Двенадцатое рождество - страница 7
– Слушаю тебя, м-м-м… – священник замялся, как обратиться к подопечному, не ведая его пола.
– Могу я не называть своего имени? – прозвучал в ответ дрожащий голос молодого человека.
– Конечно, сын мой, – выдохнул пастор. – Слушаю тебя.
Пастор был разочарован, возраст исповедующегося не предполагал серьезных проступков: пустяковая обида, первое разочарование, «театральная» трагедия, что-то в этом роде, юношеский максимализм, уткнувшийся прыщавым носом в стену выдуманной проблемы.
– Обстоятельства, приведшие меня сюда, – немного успокоившись, продолжил незнакомец, – печальны и носят интимный характер, но оставь я все как есть, могут привести к трагическим последствиям.
Речь не мальчика, но мужа, отметил про себя, не без удивления, священник, и сердце его наполнилось радостным ожиданием чего-то сто́ящего против нахлынувшего ранее скепсиса. Однако голос за перегородкой умолк, судя по всему, исповедующийся собирался с духом.
– Кхе-кхе, – прокашлялся священник. – Слушаю тебя, сын мой (излишняя робость юноши грозила оставить святого отца без обеда).
– Простите, Падре, – отозвались из-за шторки. – Я ненавижу отчима, понимаю – это грех, но отношения наши таковы, что грех мыслеблудия толкает меня на… – здесь молодой человек судорожно сглотнул, что не укрылось от уха опытного исповедующего. – Мечты об убийстве.
После сказанного за перегородкой облегченно выдохнули.
– Если ты доверишься мне, расскажешь подробнее, я, возможно, смогу помочь, – священник нетерпеливо поерзал на скамеечке.
– Простите, святой отец, – уже уверенным, ровным голосом сказал юноша. – Но я пришел не исповедаться, а просить объяснить возникновение греха как акта, противоречащего законам жизни, задуманным Богом.
«Ого! – изумился про себя Падре. – А юный богослов-то пришел в Храм со своим уставом».
– Ты слушал проповедь о грехопадении, что прочел я часом ранее?
– Да, – молодой человек прильнул к перегородке губами. – Но то были пустые слова.
Очередной вольнодумец, промелькнуло в голове священника, обычными, прописными нотациями такого не проймешь.
– Сколько тебе лет? – Падре начал прикидывать в уме: пятнадцать-шестнадцать.
– Семнадцать, – прозвучал ответ.
– Хорошо, – священник поправил рясу. – Тогда, чтобы ответить на твой вопрос, поменяемся местами, я исповедуюсь перед тобой.

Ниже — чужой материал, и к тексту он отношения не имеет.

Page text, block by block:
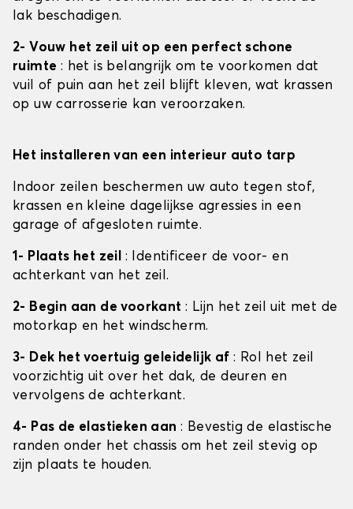
lak beschadigen.
2- Vouw het zeil uit op een perfect schone
ruimte : het is belangrijk om te voorkomen dat
vuil of puin aan het zeil blijft kleven, wat krassen
op uw carrosserie kan veroorzaken.
Het installeren van een interieur auto tarp
Indoor zeilen beschermen uw auto tegen stof,
krassen en kleine dagelijkse agressies in een
garage of afgesloten ruimte.
1- Plaats het zeil : Identificeer de voor- en
achterkant van het zeil.
2- Begin aan de voorkant : Lijn het zeil uit met de
motorkap en het windscherm.
3- Dek het voertuig geleidelijk af : Rol het zeil
voorzichtig uit over het dak, de deuren en
vervolgens de achterkant.
4- Pas de elastieken aan : Bevestig de elastische
randen onder het chassis om het zeil stevig op
zijn plaats te houden.
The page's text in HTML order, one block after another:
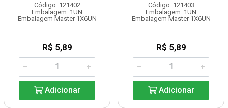
Código: 121402
Embalagem: 1UN
Embalagem Master 1X6UN
R$ 5,89
Adicionar
Código: 121403
Embalagem: 1UN
Embalagem Master 1X6UN
R$ 5,89
Adicionar
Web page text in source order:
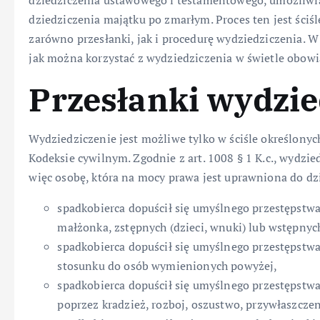
dziedziczenia majątku po zmarłym. Proces ten jest
zarówno przesłanki, jak i procedurę wydziedziczenia.
jak można korzystać z wydziedziczenia w świetle
Przesłanki
Wydziedziczenie jest możliwe tylko w ściśle
Kodeksie cywilnym. Zgodnie z art. 1008 § 1 K.c.,
więc osobę, która na mocy prawa jest uprawniona do
spadkobierca dopuścił się umyślnego
małżonka, zstępnych (dzieci, wnuki) lub
spadkobierca dopuścił się umyślnego
stosunku do osób wymienionych powyżej,
spadkobierca dopuścił się umyślnego
poprzez kradzież, rozboj, oszustwo,
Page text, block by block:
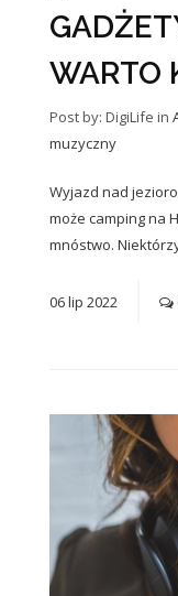
WARTO
Post by: DigiLife in
muzyczny
Wyjazd nad
może camping na
mnóstwo.
06lip 2022
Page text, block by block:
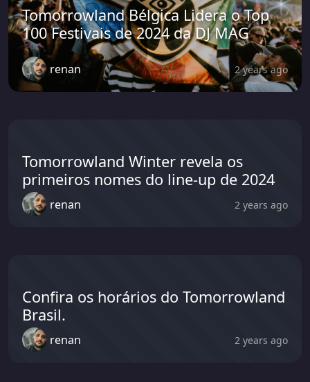
Tomorrowland Bélgica Lidera o Top
100 Festivais de 2024 da DJ MAG
renan 2 years ago
Tomorrowland Winter revela os
primeiros nomes do line-up de 2024
renan 2 years ago
Confira os horários do Tomorrowland
Brasil.
renan 2 years ago
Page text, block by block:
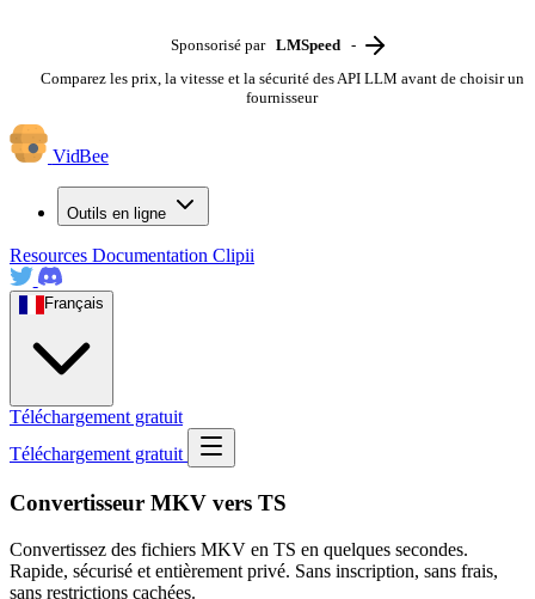
Sponsorisé par LMSpeed
-
Comparez les prix, la vitesse et la sécurité des API LLM avant de choisir un
fournisseur
VidBee
Outils en ligne
Resources Documentation Clipii
Français
Téléchargement gratuit
Téléchargement gratuit
Convertisseur MKV vers TS
Convertissez des fichiers MKV en TS en quelques secondes.
Rapide, sécurisé et entièrement privé. Sans inscription, sans frais,
sans restrictions cachées.
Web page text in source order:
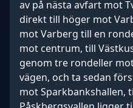
av på nästa avfart mot
direkt till höger mot
mot Varberg till en
mot centrum, till
genom tre rondeller
vägen, och ta sedan
mot Sparkbankshallen,
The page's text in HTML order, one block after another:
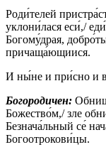
Роди́телей
уклони́лася еси́,/
Богому́драя,
причаща́ющиися.
И ны́не и при́сно и
Богородичен:
Божество́м,/ зле
Безнача́льный се́
Богоотрокови́цы.
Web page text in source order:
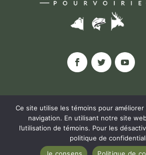
© POURVOIRIE FER À
Ce site utilise les témoins pour
navigation. En utilisant notre site
l’utilisation de témoins. Pour les
politique de
Je consens
Politique de
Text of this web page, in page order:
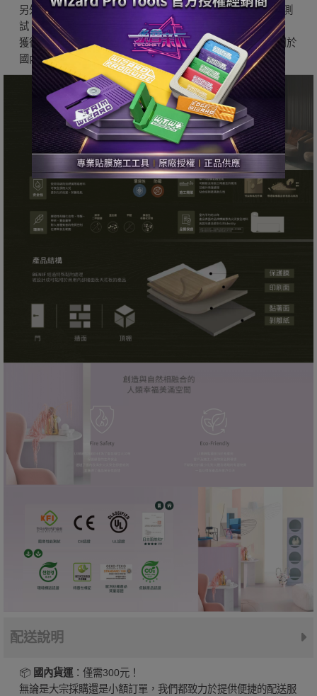
另外也通過了韓國海洋設備研究所(KOMERI)的船舶設備性能測
試，
獲得了韓國船級社的船舶材料認證，證實了其安全性，也適用於
國內及海外船舶。
『韓國LX(LG)BENIF』產品特性&優勢
✓ 產品品質保證
✓ 防焰、阻燃產品
✓ 多樣化的設計-有多種圖案、顏色和紋理可供選擇
✓ 環保材料-不釋放有害物質
✓ 防潮性
✓ 易於清潔-表面光滑且不易沾污
✓ 施工簡單
✓ 良好的附著力-確保長期不脫落
配送說明
📦 國內貨運：僅需300元！
無論是大宗採購還是小額訂單，我們都致力於提供便捷的配送服
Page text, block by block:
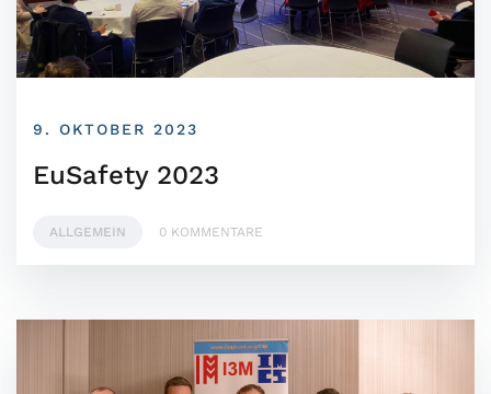
9. OKTOBER 2023
EuSafety 2023
ALLGEMEIN 0 KOMMENTARE
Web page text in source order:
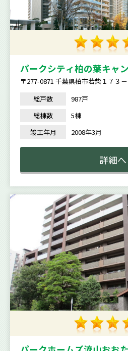
パークシティ柏の葉キャ
〒277-0871 千葉県柏市若柴１７３
総戸数
987戸
総棟数
5棟
竣工年月
2008年3月
詳細へ
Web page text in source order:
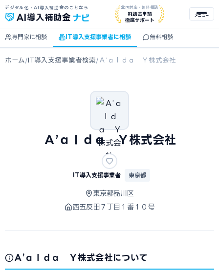
デジタル化・AI導入補助金のことなら
AI 導入補助金 ナビ
全国対応・無料相談
補助金申請
徹底サポート
メニュー
専門家に相談 IT導入支援事業者に相談 無料相談
ホーム /IT導入支援事業者検索/ Ａ’ａｌｄａ Ｙ株式会社
Ａ’ａｌｄａ Ｙ株式会社
IT導入支援事業者 東京都
東京都品川区
西五反田７丁目１番１０号
Ａ’ａｌｄａ Ｙ株式会社について

За перегородкой безмолвствовали, и священник, трактовав сие молчание как согласие, начал:
– Мне было немногим более, чем тебе сейчас. В те светлые дни отрочества я, сирота с самого рождения, был взят из приюта епископом М. в услужение и при храме Пресвятой Богородицы перетапливал свечи, чистил закопченные оклады икон и хозяйский паллий после каждой трапезы. Во время литургии мне дозволялось находиться внутри одной из капелл, внимать слову истины, а заодно и приглядывать за приходом: кто во время чтения молитв крестится, а кто занят чем-то иным.

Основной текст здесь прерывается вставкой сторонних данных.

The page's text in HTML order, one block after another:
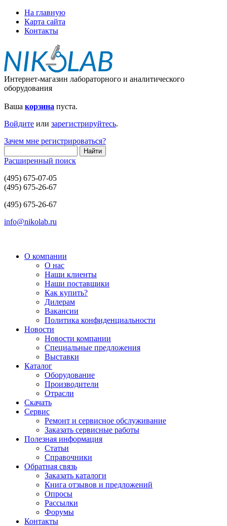
На главную
Карта сайта
Контакты
Интернет-магазин лабораторного и аналитического
оборудования
Ваша корзина пуста.
Войдите или зарегистрируйтесь.
Зачем мне регистрироваться?
Расширенный поиск
(495) 675-07-05
(495) 675-26-67
(495) 675-26-67
info@nikolab.ru
О компании
О нас
Наши клиенты
Наши поставщики
Как купить?
Дилерам
Вакансии
Политика конфиденциальности
Новости
Новости компании
Специальные предложения
Выставки
Каталог
Оборудование
Производители
Отрасли
Скачать
Сервис
Ремонт и сервисное обслуживание
Заказать сервисные работы
Полезная информация
Статьи
Справочники
Обратная связь
Заказать каталоги
Книга отзывов и предложений
Опросы
Рассылки
Форумы
Контакты
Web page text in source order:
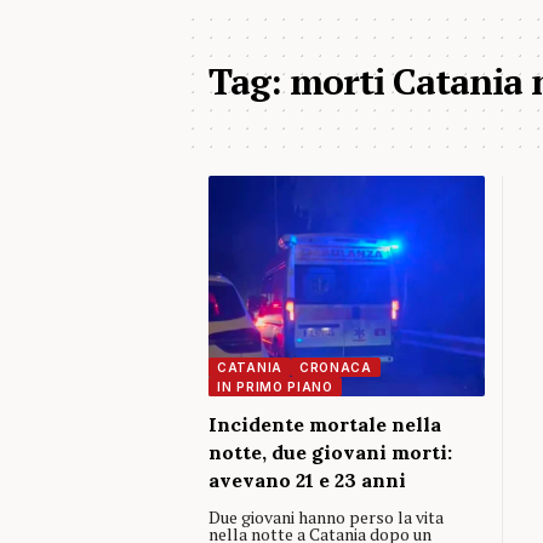
Tag:morti Catania
CATANIA
CRONACA
IN PRIMO PIANO
Incidente mortale nella
notte, due giovani morti:
avevano 21 e 23 anni
Due giovani hanno perso la vita
nella notte a Catania dopo un
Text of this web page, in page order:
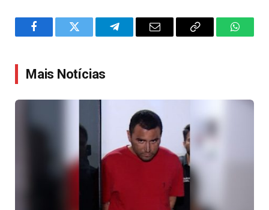
FacebookTwitter TelegramEmail
Copy
Mais Notícias
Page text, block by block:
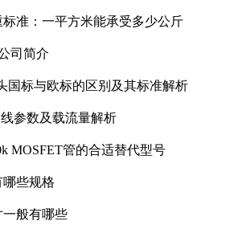
准：一平方米能承受多少公斤
司简介
国标与欧标的区别及其标准解析
线参数及载流量解析
MOSFET管的合适替代型号
些规格
般有哪些
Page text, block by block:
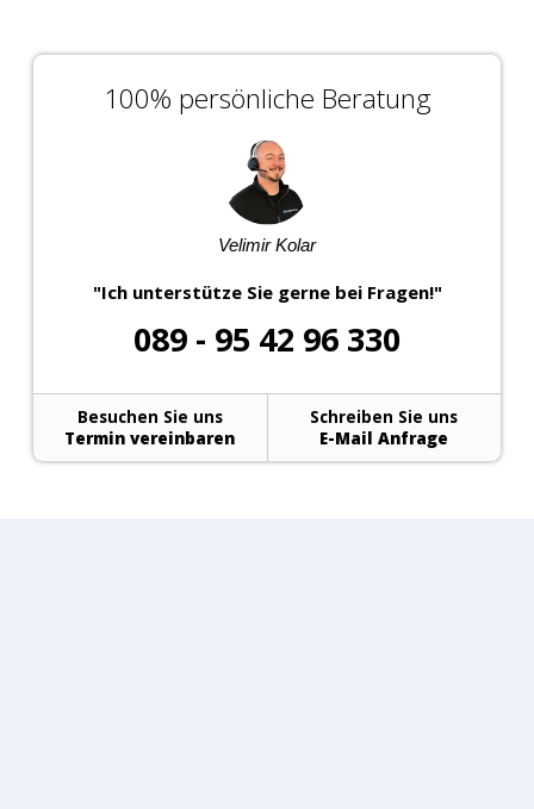
100% persönliche Beratung
Velimir Kolar
"Ich unterstütze Sie gerne bei Fragen!"
089 - 95 42 96 330
Besuchen Sie uns
Termin vereinbaren
Schreiben Sie uns
E-Mail Anfrage
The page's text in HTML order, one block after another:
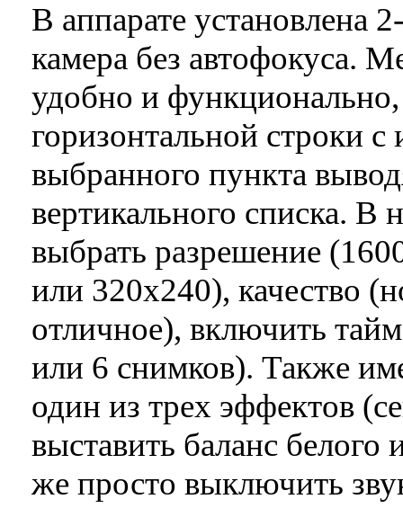
В аппарате установлена
камера без автофокуса.
удобно и
горизонтальной строки
выбранного пункта
вертикального списка. В
выбрать разрешение
или 320х240), качество
отличное), включить
или 6 снимков). Также
один из трех эффектов
выставить баланс
же просто выключить
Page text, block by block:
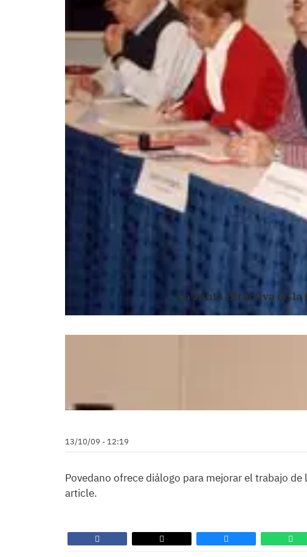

Занятие это, признаюсь, наскучило мне довольно скоро, храм посещали одни и те же лица, как правило, занимавшие – негласно, конечно, – определенные, привычные им места, и статистика, которую зачем-то требовал от меня епископ, имела вполне устойчивый и при этом весьма правдоподобный характер. Но однажды – о да, я до сих пор прекрасно помню этот день, – должна была начаться рождественская литургия, все, и я в их числе, были на местах, как вдруг в дверях собора появилась… Дама.